The online book An introduction to statistics in Python, written by Thomas Haslwanter,  aim at introducing basic statistical procedures to researchers that are not proficient in statistics. The author approaches this task by providing lots of plain Python code as well as  IPython notebooks that the reader can apply to his/her own data. The author stresses that for more serious statistical work,  readers will need to dig into the serious statistics books and literature.

The book assume that readers that have reasonably knowledge of Python but are not statistic experts. If you are relatively new to scientific python computations, I recommend downloading the Anaconda distribution that has all the packages  needed for trying out the code in this book as well as and many more useful packages, a convenient package manager and good support for virtual environments.
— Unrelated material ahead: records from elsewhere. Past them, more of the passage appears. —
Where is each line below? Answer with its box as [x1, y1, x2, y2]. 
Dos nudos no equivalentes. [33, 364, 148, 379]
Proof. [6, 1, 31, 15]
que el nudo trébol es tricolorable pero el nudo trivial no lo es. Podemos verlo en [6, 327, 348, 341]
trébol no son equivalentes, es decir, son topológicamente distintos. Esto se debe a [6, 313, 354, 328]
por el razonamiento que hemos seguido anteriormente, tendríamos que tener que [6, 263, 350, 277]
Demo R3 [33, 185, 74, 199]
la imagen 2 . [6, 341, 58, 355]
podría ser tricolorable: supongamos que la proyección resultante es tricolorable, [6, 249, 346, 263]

The  site “Computational Statistics in python”  focuses on presenting python tools for computational statistics. Beginning with a crash course on Python and proceeding to present many related tools, the site adopts an hand-on approach  by providing lots of relevant python code. The site promotes using the  IPython notebook and discuss integrating the python code with code in other languages such as R, Matla,  Ocatve, Julia and C. The site demonstrate using libraries such as numpy, scipyNLTK, Pandas, h5py (working with  HDF5 format), pystan and pymc.  A great part of the  site is devoted to  different approached for  increasing computational efficiency including interfacing to C/C++ code, converting python to C with Cython and numba, writing parallel code and utilizing the  GPU, distributed processing using Hadoop and Spark and more. Specific computational areas discussed include linear algebra, linear systems, matrix decomposition, PCA, optimization techniques, Expectation Minimization (EM),  Monte-Carlo methods, Re-sampling methods and Markov-Chains-Monte-carlo. I must stress that this site is not meant to replace text books but rather to provide examples in Python for doing  computations, assuming the reader knows the basic theory.
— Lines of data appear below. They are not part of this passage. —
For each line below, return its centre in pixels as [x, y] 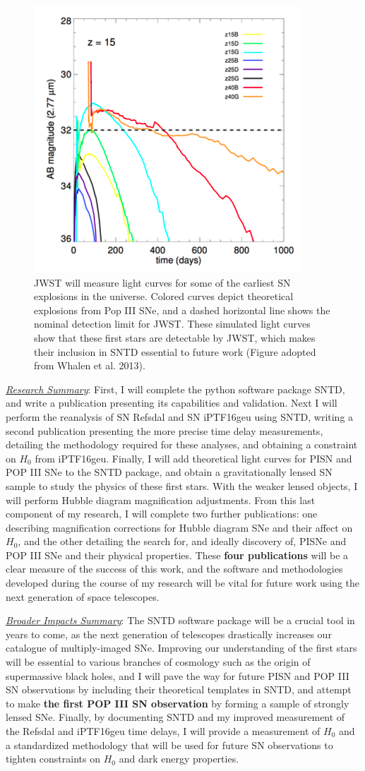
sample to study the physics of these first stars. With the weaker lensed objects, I [182, 485]
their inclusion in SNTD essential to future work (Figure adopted [175, 351]
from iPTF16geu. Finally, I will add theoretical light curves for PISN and [193, 458]
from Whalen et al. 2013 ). [90, 365]
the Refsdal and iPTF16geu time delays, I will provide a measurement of [163, 731]
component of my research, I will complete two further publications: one [162, 514]
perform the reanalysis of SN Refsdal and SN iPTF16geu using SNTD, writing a [180, 416]
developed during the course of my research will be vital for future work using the [183, 583]

The book Think Stats: Probability and Statistics for Programmers by Allen B. Downey  is an introductory book in probability and statistics accompanied by data files and source code with   examples and solutions to problems. The author provides Python code implementing a wide range of concepts from  the most basic procedures like mean or variance to more complicated procedures such as representing the CDF and using it to generate random numbers with a given distribution, hypothesis testing, etc.

Bayesian methods for hackers

The online book entitled Probabilistic Programming & Bayesian methods for hackers, written by Cam Davidson-Pilon and many others,  describes itself as “An intro into Bayesian methods and probabilistic programming from a computation/understanding-first, mathematics-second point of view”. It is written in a friendly, easy-to-follow manner as a collection of IPython notebooks, one for each chapter. The interested reader is free to download the notebooks and play with the provided methods.

Hyper-parameter optimization

Many learning procedures need the specification of some hyperparameters. The practice is to use a validation set to measure the performance of learning method and then invoke an optimization procedure to select a good value for the hyper-parameters.  A traditional approach is to cover the range of the hyper-parameters by a grid, to fit a learning model to each point of the grid and to select the value for which the error on the validation set is minimal. Here are some recent interesting posts on Hyper-parametr optimization:

  •  James Bergstra and Yoshua Bengio suggested to use random search for tuning the parameters.  This procedure is capable of finding models that are as good as modeled computed by a grid search at a fraction of the computational cost. A simple explanation of the good performance is given in this nice post by Alice Zheng that also describes other tuning strategies.
  • Daniel Saltiel argues that random search is no better than grid search and propose using Bayesian optimization. The author present the method at a conceptual level and points to two open source libraries with an IPython notebook example.